On Thu, Aug 09, 2018 at 08:31:31AM +, Tian, Kevin wrote:
> Date: Thu, 9 Aug 2018 08:31:31 +
> From: "Tian, Kevin" 
> To: Kenneth Lee , Jerome Glisse 
> CC: Kenneth Lee , Alex Williamson
>  , Herbert Xu ,
>  "k...@vger.kernel.org" , Jonathan Corbet
>  , Greg Kroah-Hartman , Zaibo
>  Xu , "linux-...@vger.kernel.org"
>  , "Kumar, Sanjay K" ,
>  Hao Fang , "linux-ker...@vger.kernel.org"
>  , "linux...@huawei.com"
>  , "iommu@lists.linux-foundation.org"
>  , "linux-cry...@vger.kernel.org"
>  , Philippe Ombredanne
>  , Thomas Gleixner , "David S .
>  Miller" , "linux-accelerat...@lists.ozlabs.org"
>  
> Subject: RE: [RFC PATCH 0/7] A General Accelerator Framework, WarpDrive
> Message-ID: 
> 
> 
> > From: Kenneth Lee [mailto:liguo...@hisilicon.com]
> > Sent: Thursday, August 9, 2018 4:04 PM
> > 
> > But we have another requirement which is to combine some device
> > together to
> > share the same address space. This is a little like these kinds of solution:
> > 
> > http://tce.technion.ac.il/wp-content/uploads/sites/8/2015/06/SC-7.2-M.-
> > Silberstein.pdf
> > 
> > With that, the application can directly pass the NiC packet pointer to the
> > decryption accelerator, and get the bare data in place. This is the feature
> > that
> > the VFIO container can provide.
> 
> above is not a good argument, at least in the context of your discussion.
> If each device has their own interface (similar to GPU) for process to bind 
> with, then having the process binding to multiple devices one-by-one then
> you still get same address space shared cross them...

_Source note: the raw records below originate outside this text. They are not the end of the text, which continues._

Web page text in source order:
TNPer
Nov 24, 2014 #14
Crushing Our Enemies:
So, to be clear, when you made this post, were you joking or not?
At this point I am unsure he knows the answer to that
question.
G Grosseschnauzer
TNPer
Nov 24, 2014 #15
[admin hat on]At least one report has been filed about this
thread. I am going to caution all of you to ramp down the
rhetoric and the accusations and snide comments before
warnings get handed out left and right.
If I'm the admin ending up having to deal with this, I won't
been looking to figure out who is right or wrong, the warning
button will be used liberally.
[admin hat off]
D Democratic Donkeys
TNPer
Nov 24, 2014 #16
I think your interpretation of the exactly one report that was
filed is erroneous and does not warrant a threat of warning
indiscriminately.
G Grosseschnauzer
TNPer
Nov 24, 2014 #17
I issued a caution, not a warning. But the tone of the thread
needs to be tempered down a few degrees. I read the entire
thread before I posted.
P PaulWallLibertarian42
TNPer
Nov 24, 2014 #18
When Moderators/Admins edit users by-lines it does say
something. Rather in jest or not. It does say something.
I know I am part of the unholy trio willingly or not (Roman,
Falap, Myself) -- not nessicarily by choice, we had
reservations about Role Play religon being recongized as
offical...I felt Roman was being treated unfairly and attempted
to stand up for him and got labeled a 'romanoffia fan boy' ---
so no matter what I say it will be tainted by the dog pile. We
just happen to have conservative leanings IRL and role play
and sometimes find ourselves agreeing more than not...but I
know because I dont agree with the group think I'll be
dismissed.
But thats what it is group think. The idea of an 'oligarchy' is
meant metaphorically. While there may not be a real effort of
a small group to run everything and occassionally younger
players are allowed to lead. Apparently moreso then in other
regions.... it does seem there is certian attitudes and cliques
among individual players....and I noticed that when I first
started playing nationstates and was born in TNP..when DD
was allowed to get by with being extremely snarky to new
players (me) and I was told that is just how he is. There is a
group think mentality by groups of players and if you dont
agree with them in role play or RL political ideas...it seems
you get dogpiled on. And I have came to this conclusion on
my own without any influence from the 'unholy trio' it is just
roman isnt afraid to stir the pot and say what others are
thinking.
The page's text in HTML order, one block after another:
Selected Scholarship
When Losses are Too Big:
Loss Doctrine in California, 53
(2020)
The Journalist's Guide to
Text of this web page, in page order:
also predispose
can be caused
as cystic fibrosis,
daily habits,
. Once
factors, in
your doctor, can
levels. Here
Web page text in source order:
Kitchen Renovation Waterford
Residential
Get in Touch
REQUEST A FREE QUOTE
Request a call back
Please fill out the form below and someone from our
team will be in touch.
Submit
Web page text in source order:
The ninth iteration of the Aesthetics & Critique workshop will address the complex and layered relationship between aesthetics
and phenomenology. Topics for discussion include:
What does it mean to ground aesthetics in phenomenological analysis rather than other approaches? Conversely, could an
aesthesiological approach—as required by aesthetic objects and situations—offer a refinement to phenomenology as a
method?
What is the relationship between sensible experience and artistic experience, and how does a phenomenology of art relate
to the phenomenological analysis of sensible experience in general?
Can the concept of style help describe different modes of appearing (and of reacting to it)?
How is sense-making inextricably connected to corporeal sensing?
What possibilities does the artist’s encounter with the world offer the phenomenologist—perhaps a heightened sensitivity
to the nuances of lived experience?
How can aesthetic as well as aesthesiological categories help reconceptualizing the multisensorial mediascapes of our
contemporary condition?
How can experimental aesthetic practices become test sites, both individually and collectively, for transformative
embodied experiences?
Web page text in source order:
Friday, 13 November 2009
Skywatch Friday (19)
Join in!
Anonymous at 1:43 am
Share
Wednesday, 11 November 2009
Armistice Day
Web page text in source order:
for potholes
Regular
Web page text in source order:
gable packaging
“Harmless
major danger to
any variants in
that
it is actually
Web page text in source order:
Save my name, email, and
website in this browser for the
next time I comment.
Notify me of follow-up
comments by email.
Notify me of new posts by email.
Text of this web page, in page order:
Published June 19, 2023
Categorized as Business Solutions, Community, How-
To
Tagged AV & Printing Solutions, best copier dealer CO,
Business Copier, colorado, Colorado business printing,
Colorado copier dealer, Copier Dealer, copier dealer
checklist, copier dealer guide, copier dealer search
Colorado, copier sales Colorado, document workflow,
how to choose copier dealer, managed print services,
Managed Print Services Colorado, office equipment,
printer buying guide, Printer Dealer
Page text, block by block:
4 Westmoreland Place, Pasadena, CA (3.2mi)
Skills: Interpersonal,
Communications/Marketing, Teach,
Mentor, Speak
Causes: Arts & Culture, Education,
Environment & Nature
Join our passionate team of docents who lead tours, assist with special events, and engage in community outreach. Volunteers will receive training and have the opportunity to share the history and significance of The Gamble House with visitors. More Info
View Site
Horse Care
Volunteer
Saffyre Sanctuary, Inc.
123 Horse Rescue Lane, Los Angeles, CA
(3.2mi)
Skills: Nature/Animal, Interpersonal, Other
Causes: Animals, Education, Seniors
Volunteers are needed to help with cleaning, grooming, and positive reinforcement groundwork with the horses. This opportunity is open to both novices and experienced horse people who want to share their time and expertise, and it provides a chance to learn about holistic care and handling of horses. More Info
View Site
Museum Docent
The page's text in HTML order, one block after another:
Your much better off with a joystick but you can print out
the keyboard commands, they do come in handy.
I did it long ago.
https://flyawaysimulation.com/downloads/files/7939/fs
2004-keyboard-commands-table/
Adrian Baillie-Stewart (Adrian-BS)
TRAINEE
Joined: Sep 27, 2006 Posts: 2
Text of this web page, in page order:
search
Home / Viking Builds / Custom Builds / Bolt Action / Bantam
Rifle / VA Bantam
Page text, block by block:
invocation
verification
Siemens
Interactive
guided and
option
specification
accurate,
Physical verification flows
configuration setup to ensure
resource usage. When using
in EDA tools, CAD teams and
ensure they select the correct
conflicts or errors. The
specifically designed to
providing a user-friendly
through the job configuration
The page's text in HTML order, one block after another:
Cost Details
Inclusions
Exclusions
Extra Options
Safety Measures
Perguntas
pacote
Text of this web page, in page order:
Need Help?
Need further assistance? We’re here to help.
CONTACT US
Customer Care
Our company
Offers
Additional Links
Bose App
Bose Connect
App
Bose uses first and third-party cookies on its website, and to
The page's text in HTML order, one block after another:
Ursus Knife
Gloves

If we consider this from the VFIO container perspective, with a container, you
can do DMA to the container applying it to all devices, even the device is added
after the DMA operation.  

So your argument remains true only when SVM is enabled and the whole process 
space
is devoted to the devices. 

Yes, the process can do the same all by itself. But if we agree with that, it
makes no sense to keep the container concept in VFIO;)

> 
> Thanks
> Kevin

-- 
-Kenneth(Hisilicon)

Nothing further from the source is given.